● Try it
Below are records to be repeated exactly. Leave their pictures behind.

___ Provided data ___

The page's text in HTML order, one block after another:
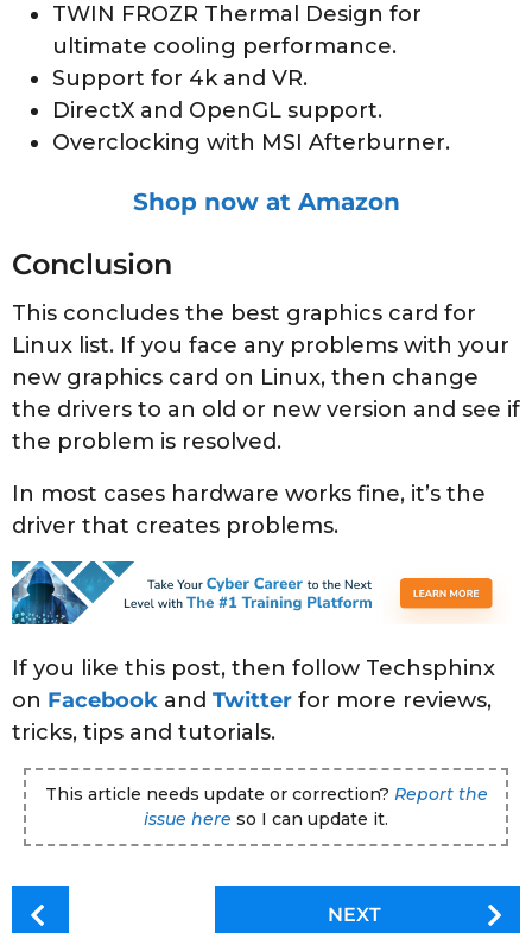
TWIN FROZR Thermal Design for
ultimate cooling performance.
Support for 4k and VR.
DirectX and OpenGL support.
Overclocking with MSI Afterburner.
Shop now at Amazon
Conclusion
This concludes the best graphics card for
Linux list. If you face any problems with your
new graphics card on Linux, then change
the drivers to an old or new version and see if
the problem is resolved.
In most cases hardware works fine, it’s the
driver that creates problems.
If you like this post, then follow Techsphinx
on Facebook and Twitter for more reviews,
tricks, tips and tutorials.
This article needs update or correction? Report the
issue here so I can update it.
NEXT
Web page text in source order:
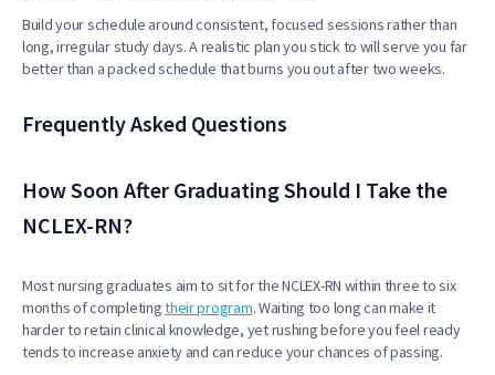
Build your schedule around consistent, focused sessions rather than
long, irregular study days. A realistic plan you stick to will serve you far
better than a packed schedule that burns you out after two weeks.
Frequently Asked Questions
How Soon After Graduating Should I Take the
NCLEX-RN?
Most nursing graduates aim to sit for the NCLEX-RN within three to six
months of completingtheir program. Waiting too long can make it
harder to retain clinical knowledge, yet rushing before you feel ready
tends to increase anxiety and can reduce your chances of passing.
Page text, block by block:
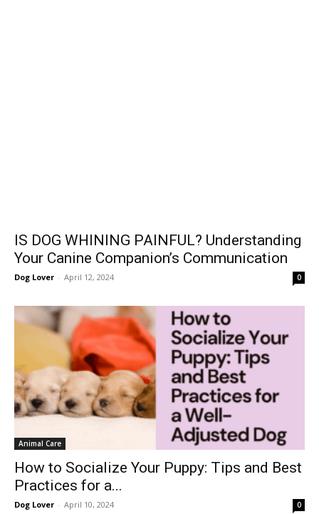
IS DOG WHINING PAINFUL? Understanding
Your Canine Companion’s Communication
Dog Lover - April 12, 2024 0
Animal Care
How to Socialize Your Puppy: Tips and Best
Practices for a...
Dog Lover - April 10, 2024 0
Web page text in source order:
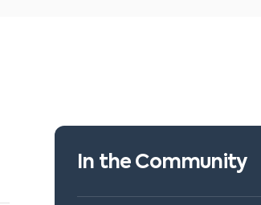
In the Community
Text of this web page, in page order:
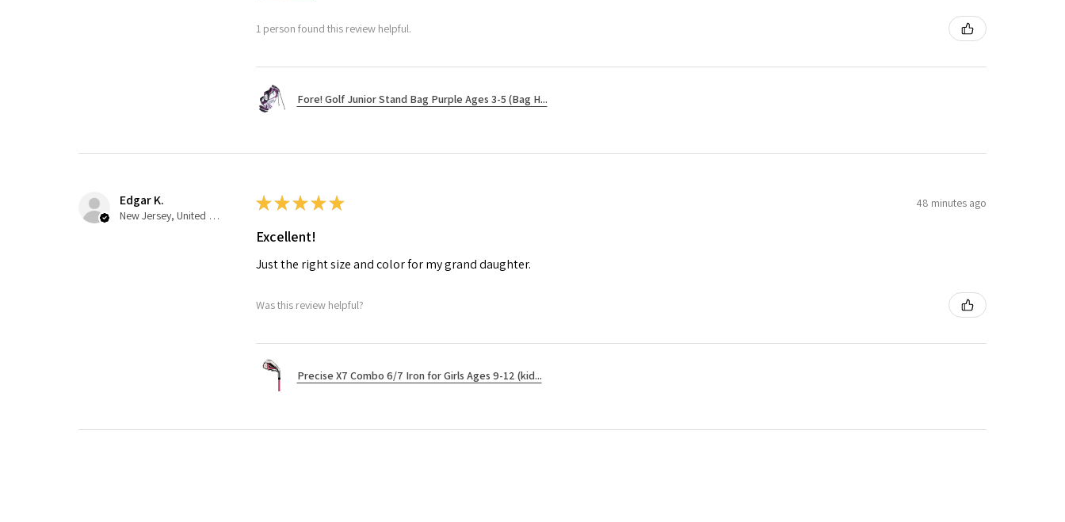
1 person found this review helpful.
Fore! Golf Junior Stand Bag Purple Ages 3-5 (Bag H...
Edgar K.
New Jersey, United States
★ ★ ★ ★ ★ 48 minutes ago
Excellent!
Just the right size and color for my grand daughter.
Was this review helpful?
Precise X7 Combo 6/7 Iron for Girls Ages 9-12 (kid...
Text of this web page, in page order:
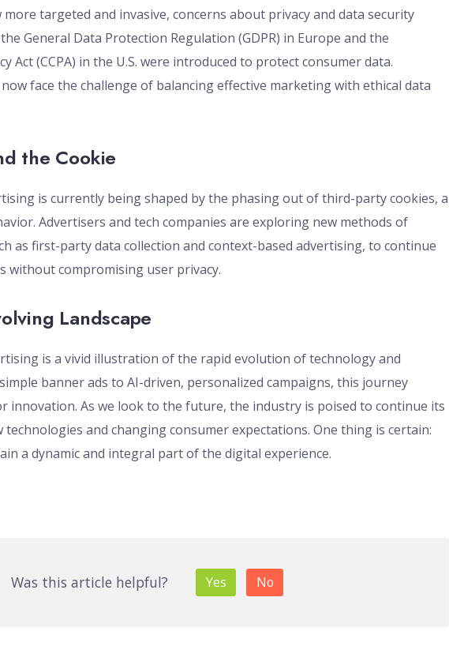
targeted and invasive, concerns about privacy and data security
General Data Protection Regulation (GDPR) in Europe and the
Act (CCPA) in the U.S. were introduced to protect consumer data.
face the challenge of balancing effective marketing with ethical data
the Cookie
is currently being shaped by the phasing out of third-party cookies, a
Advertisers and tech companies are exploring new methods of
as first-party data collection and context-based advertising, to continue
without compromising user privacy.
Landscape
is a vivid illustration of the rapid evolution of technology and
banner ads to AI-driven, personalized campaigns, this journey
innovation. As we look to the future, the industry is poised to continue its
and changing consumer expectations. One thing is certain:
a dynamic and integral part of the digital experience.
Was this article helpful? Yes No
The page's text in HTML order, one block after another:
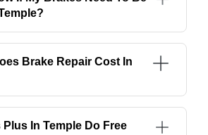
Brake Repair Cost In
Plus In Temple Do Free
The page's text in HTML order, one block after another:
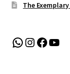
The
WhatsApp
Instagram
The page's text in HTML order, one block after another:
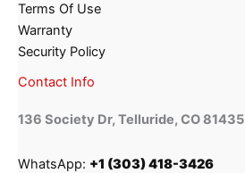
Terms Of Use
Warranty
Security Policy
Contact Info
136 Society Dr, Telluride, CO 81435
WhatsApp: +1 (303) 418-3426
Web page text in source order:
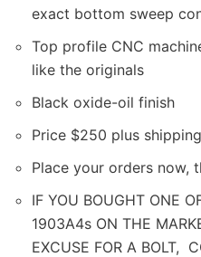
exact bottom sweep
Top profile CNC
like the originals
Black oxide-oil finish
Price $250 plus shipping
Place your orders now,
IF YOU BOUGHT ONE
1903A4s ON THE
EXCUSE FOR A BOLT,
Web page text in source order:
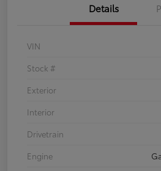
Details
VIN
Stock #
Exterior
Interior
Drivetrain
Engine
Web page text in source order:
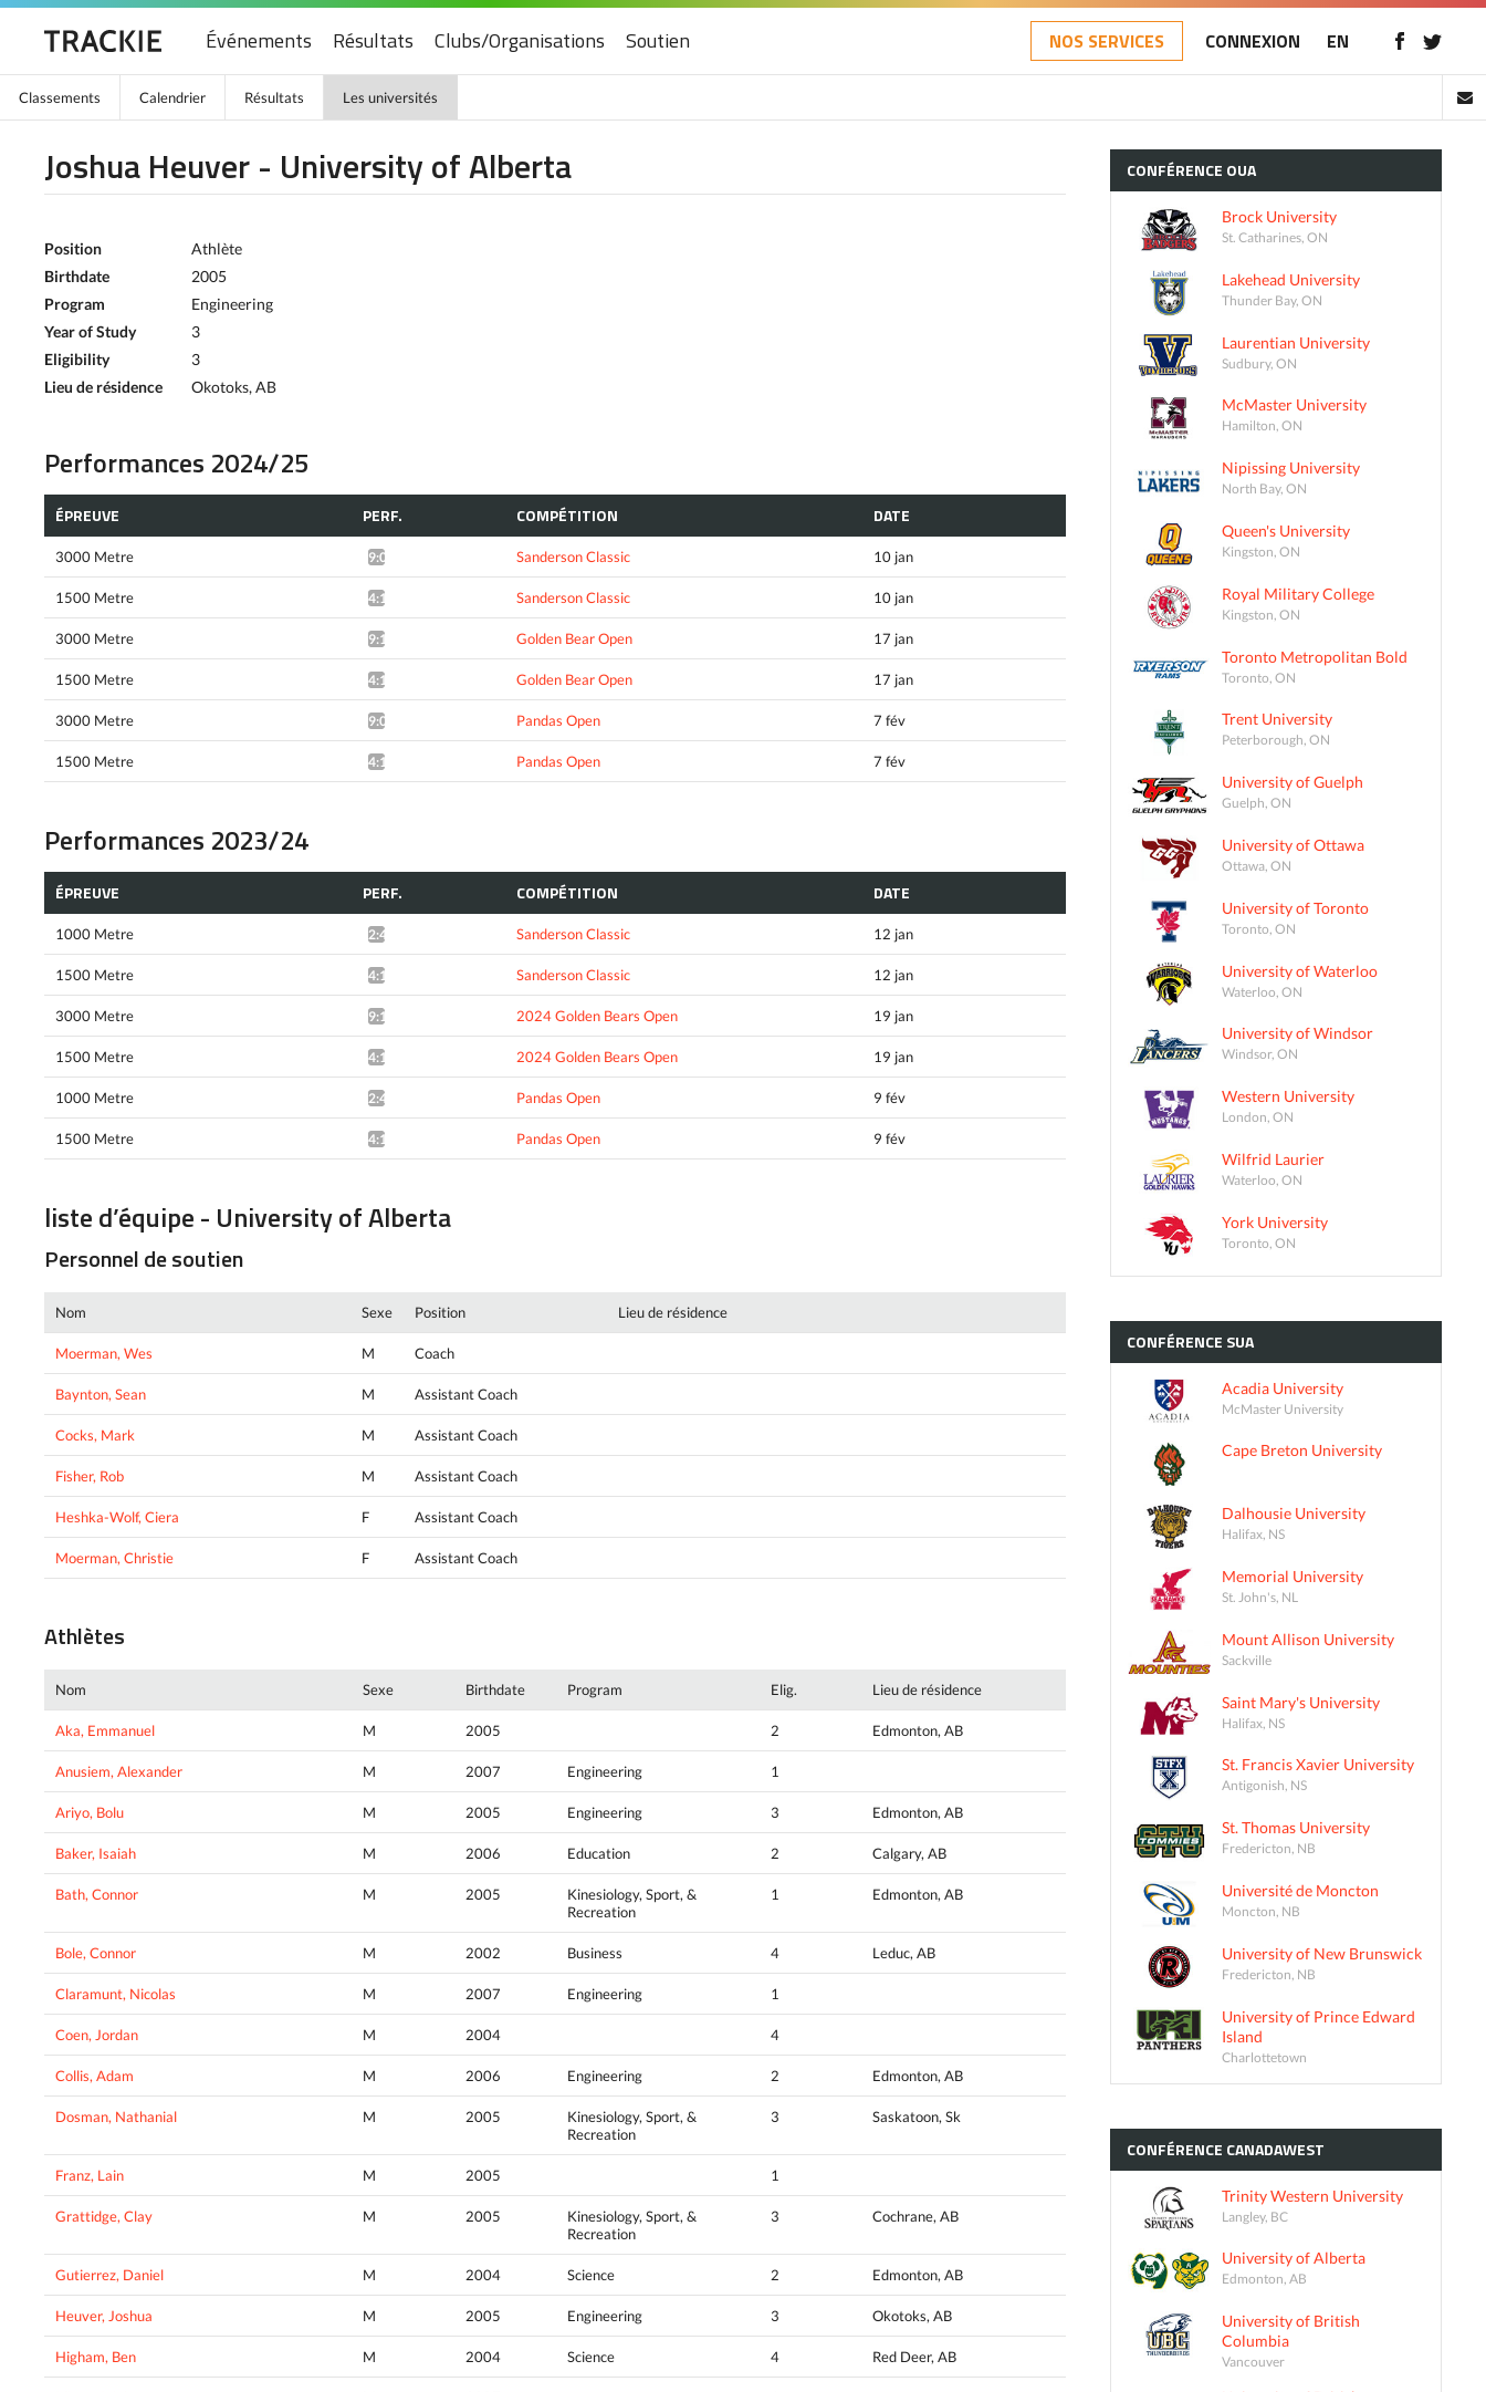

___

● Your solution
The page's text in HTML order, one block after another:
TWIN FROZR Thermal Design for
ultimate cooling performance.
Support for 4k and VR.
DirectX and OpenGL support.
Overclocking with MSI Afterburner.
Shop now at Amazon
Conclusion
This concludes the best graphics card for
Linux list. If you face any problems with your
new graphics card on Linux, then change
the drivers to an old or new version and see if
the problem is resolved.
In most cases hardware works fine, it’s the
driver that creates problems.
If you like this post, then follow Techsphinx
on Facebook and Twitter for more reviews,
tricks, tips and tutorials.
This article needs update or correction? Report the
issue here so I can update it.
NEXT
Web page text in source order:
Build your schedule around consistent, focused sessions rather than
long, irregular study days. A realistic plan you stick to will serve you far
better than a packed schedule that burns you out after two weeks.
Frequently Asked Questions
How Soon After Graduating Should I Take the
NCLEX-RN?
Most nursing graduates aim to sit for the NCLEX-RN within three to six
months of completingtheir program. Waiting too long can make it
harder to retain clinical knowledge, yet rushing before you feel ready
tends to increase anxiety and can reduce your chances of passing.
Page text, block by block:
IS DOG WHINING PAINFUL? Understanding
Your Canine Companion’s Communication
Dog Lover - April 12, 2024 0
Animal Care
How to Socialize Your Puppy: Tips and Best
Practices for a...
Dog Lover - April 10, 2024 0
Web page text in source order:
In the Community
Text of this web page, in page order:
1 person found this review helpful.
Fore! Golf Junior Stand Bag Purple Ages 3-5 (Bag H...
Edgar K.
New Jersey, United States
★ ★ ★ ★ ★ 48 minutes ago
Excellent!
Just the right size and color for my grand daughter.
Was this review helpful?
Precise X7 Combo 6/7 Iron for Girls Ages 9-12 (kid...
Text of this web page, in page order:
targeted and invasive, concerns about privacy and data security
General Data Protection Regulation (GDPR) in Europe and the
Act (CCPA) in the U.S. were introduced to protect consumer data.
face the challenge of balancing effective marketing with ethical data
the Cookie
is currently being shaped by the phasing out of third-party cookies, a
Advertisers and tech companies are exploring new methods of
as first-party data collection and context-based advertising, to continue
without compromising user privacy.
Landscape
is a vivid illustration of the rapid evolution of technology and
banner ads to AI-driven, personalized campaigns, this journey
innovation. As we look to the future, the industry is poised to continue its
and changing consumer expectations. One thing is certain:
a dynamic and integral part of the digital experience.
Was this article helpful? Yes No
The page's text in HTML order, one block after another:
Brake Repair Cost In
Plus In Temple Do Free
The page's text in HTML order, one block after another:
The
WhatsApp
Instagram
The page's text in HTML order, one block after another:
Terms Of Use
Warranty
Security Policy
Contact Info
136 Society Dr, Telluride, CO 81435
WhatsApp: +1 (303) 418-3426
Web page text in source order:
exact bottom sweep
Top profile CNC
like the originals
Black oxide-oil finish
Price $250 plus shipping
Place your orders now,
IF YOU BOUGHT ONE
1903A4s ON THE
EXCUSE FOR A BOLT,
Web page text in source order:
Details
VIN
Stock #
Exterior
Interior
Drivetrain
Engine
Web page text in source order:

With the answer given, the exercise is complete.